WOW...congrats! I dont think I know Vinny. Can you post a photo. You must be thrilled!


----------



## Poodlesrule 1 (Jan 16, 2011)

Thanks, I would love to post some pics when I figure out how to do it. I have some on my phone of him at shows.


----------



## CT Girl (Nov 17, 2010)

Congratulations!


----------



## CharismaticMillie (Jun 16, 2010)

CONGRATS!!! I know the feeling of your baby's first point!  And..I wouldn't feel too bad about not taking breed! It was only his first show, after all.  I'm not sure how many class dogs take breed their first, second, third, fourth, etc. time out anyway. 

Where was he showing? Is he in any other shows coming up? Any chance he'll be at Purina Farms this weekend or next weekend?


----------



## Poodlesrule 1 (Jan 16, 2011)

We're staying close to home right now.
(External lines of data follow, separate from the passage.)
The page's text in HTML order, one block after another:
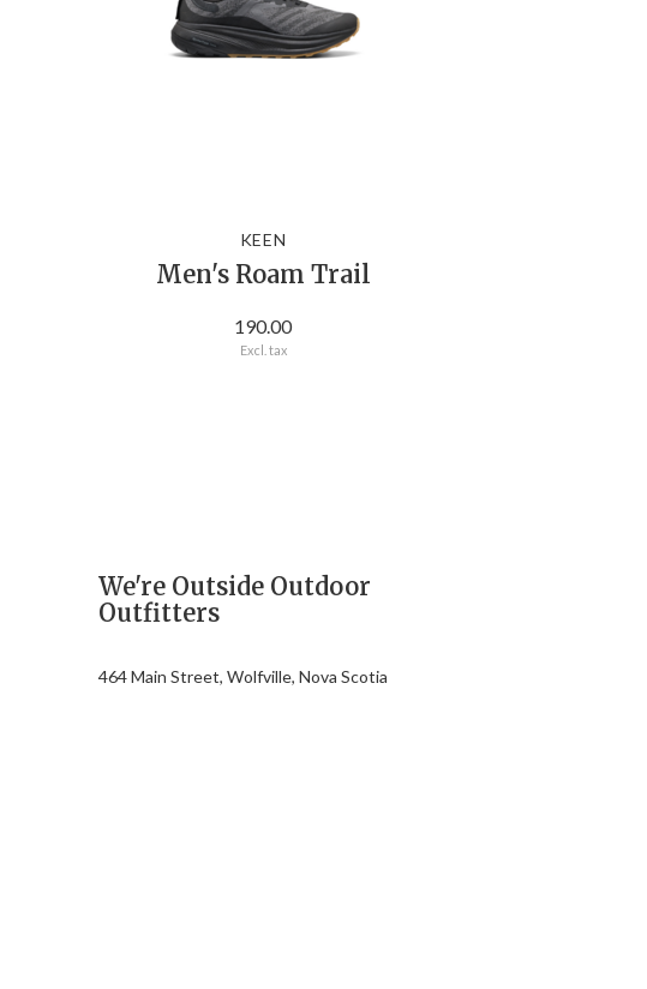
KEEN
Men's Roam Trail
190.00
Excl. tax
We're Outside Outdoor
Outfitters
464 Main Street, Wolfville, Nova Scotia
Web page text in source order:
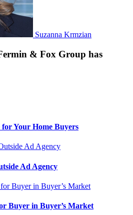
Suzanna Krmzian
& Fox Group has
Your Home Buyers
Ad Agency
Buyer in Buyer’s Market
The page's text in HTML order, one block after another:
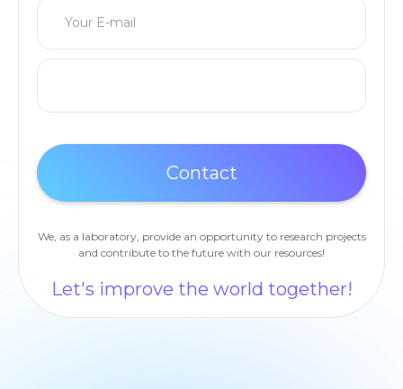
We, as a laboratory, provide an opportunity to research projects
and contribute to the future with our resources!
Let's improve the world together!

He needs more neck hair. We may enter him in Urbana or Columbus. Not too sure yet. We've got some UKC shows coming up but for Junior Showmanship. He is already a UKC Champion and needs 1 more pass for his Grand. He is #4 in the UKC Top 10 Poodles. Not too shabby for our little boy. At Premier he was the only Companion Poodle to place in any Group. He got a Group 3 on Saturday.


----------



## spoospirit (Mar 10, 2009)

_Congratulations!! Sounds like your boy is doing really well. Looking forward to photos of him._


----------



## outwest (May 1, 2011)

I am sorry I missed this the first time and would like to add my congratulations, too! I thought you were doing UKC only and think it is neat that you are doing both. Would love to see Vinnie. All you need to do to post is 'go advanced' then click the paperclip then browse for a picture on your computer then upload it to the post. I hope to see your boy.


----------